§ **Instructions to follow**: Copy out each line of the material below that holds the string "amount".

§ **Data for processing**:
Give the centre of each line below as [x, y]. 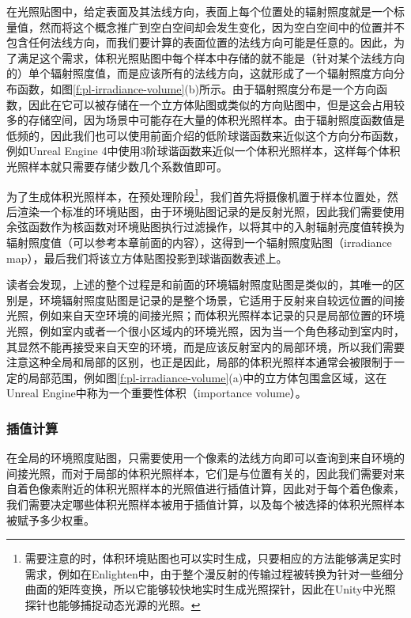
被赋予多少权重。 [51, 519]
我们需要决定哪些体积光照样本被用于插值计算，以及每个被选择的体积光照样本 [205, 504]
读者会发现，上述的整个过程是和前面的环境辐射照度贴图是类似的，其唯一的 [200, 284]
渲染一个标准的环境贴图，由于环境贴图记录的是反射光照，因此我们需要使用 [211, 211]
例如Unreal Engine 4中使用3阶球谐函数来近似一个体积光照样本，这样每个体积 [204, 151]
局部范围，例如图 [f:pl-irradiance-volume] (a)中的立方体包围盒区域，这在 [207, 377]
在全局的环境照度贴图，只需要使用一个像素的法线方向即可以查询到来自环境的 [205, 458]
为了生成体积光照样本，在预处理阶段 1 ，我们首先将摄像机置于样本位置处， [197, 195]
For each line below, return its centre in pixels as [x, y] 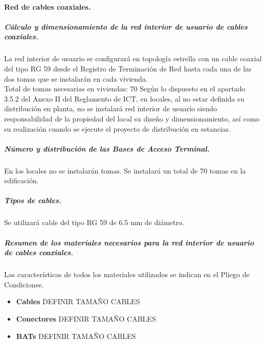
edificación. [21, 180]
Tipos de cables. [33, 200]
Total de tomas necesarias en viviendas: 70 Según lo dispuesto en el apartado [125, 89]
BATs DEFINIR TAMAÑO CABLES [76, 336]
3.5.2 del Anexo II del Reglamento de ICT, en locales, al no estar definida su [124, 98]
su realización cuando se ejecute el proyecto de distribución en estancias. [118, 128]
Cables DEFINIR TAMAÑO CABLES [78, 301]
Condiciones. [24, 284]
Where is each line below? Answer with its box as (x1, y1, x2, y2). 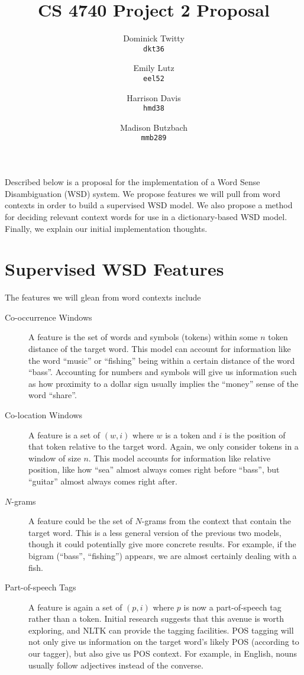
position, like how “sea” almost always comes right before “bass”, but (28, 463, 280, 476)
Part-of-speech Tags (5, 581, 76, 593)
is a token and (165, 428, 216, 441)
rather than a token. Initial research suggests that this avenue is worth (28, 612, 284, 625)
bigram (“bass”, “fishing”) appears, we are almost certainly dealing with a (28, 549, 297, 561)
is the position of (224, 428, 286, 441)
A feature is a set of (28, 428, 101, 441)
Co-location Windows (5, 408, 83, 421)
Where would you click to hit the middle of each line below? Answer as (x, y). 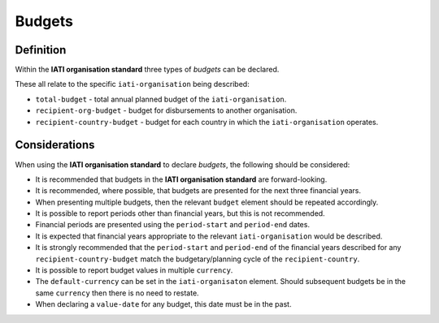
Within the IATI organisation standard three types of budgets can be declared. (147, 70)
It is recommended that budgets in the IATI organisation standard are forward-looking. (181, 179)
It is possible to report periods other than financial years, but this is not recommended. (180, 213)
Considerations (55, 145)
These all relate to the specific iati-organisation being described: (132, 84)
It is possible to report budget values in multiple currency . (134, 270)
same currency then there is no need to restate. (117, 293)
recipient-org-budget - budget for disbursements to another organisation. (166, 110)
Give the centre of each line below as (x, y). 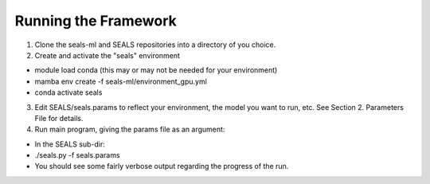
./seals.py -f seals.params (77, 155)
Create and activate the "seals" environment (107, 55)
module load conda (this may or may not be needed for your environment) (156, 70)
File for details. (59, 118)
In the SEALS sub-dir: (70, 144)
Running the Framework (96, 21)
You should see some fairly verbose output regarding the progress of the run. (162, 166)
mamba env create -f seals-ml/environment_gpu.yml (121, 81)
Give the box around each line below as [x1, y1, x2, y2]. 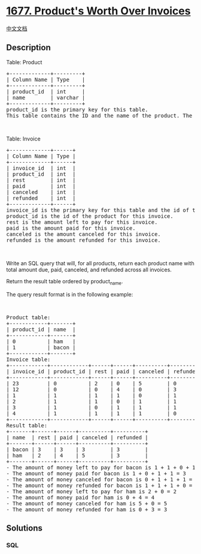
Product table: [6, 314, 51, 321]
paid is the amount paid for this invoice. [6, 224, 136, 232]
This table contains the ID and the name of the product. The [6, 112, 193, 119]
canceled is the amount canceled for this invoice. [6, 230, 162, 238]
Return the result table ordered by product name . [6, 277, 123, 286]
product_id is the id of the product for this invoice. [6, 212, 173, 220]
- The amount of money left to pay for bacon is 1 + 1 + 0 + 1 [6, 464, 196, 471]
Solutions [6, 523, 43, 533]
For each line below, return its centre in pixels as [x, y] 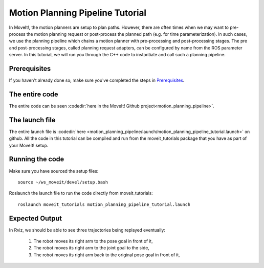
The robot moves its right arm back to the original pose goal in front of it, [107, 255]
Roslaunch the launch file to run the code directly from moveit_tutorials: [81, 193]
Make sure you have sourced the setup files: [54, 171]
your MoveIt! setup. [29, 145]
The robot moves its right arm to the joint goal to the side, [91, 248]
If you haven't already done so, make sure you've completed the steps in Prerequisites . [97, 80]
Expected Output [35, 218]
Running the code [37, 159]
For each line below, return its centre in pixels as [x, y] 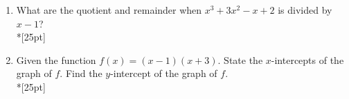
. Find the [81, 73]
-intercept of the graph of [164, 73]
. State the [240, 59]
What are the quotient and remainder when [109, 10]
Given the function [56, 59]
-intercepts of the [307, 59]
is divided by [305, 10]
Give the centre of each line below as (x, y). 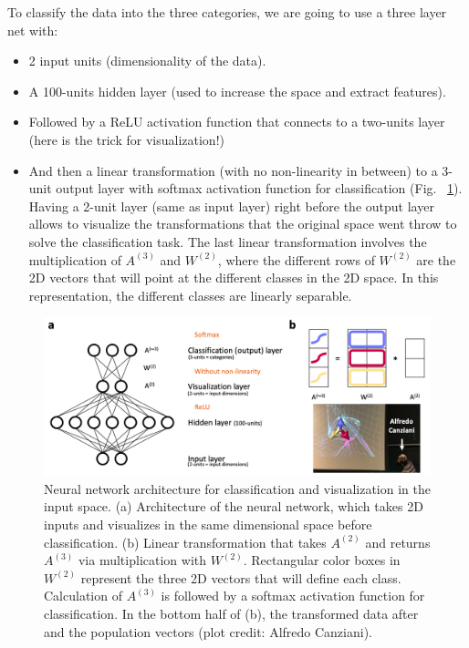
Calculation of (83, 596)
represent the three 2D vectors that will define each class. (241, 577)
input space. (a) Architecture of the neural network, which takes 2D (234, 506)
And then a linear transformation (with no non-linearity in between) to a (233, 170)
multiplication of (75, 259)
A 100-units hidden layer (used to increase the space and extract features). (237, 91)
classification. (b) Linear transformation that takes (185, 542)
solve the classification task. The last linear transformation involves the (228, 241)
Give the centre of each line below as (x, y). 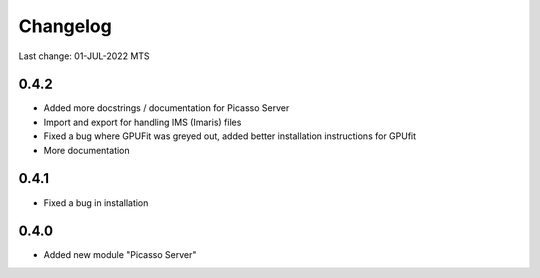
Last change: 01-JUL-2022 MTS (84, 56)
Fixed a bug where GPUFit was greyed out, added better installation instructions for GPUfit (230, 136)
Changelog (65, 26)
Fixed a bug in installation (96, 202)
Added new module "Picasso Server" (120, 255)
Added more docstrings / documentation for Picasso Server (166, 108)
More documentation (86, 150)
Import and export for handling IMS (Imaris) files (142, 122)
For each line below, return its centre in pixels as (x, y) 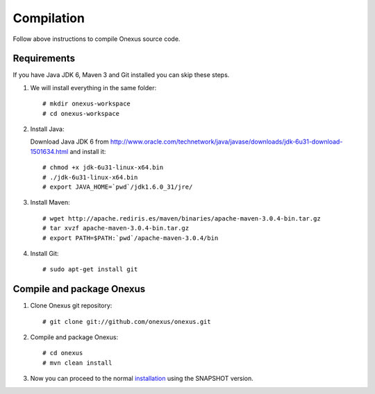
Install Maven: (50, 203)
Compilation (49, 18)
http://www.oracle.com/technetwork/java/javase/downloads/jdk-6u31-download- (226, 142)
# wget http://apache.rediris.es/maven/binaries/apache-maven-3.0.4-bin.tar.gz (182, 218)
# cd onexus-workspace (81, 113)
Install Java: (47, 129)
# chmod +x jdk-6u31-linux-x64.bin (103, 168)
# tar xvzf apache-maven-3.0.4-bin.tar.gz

§ **Exercise result**:
paid is the amount paid for this invoice. [6, 224, 136, 232]
canceled is the amount canceled for this invoice. [6, 230, 162, 238]
- The amount of money left to pay for bacon is 1 + 1 + 0 + 1 [6, 464, 196, 471]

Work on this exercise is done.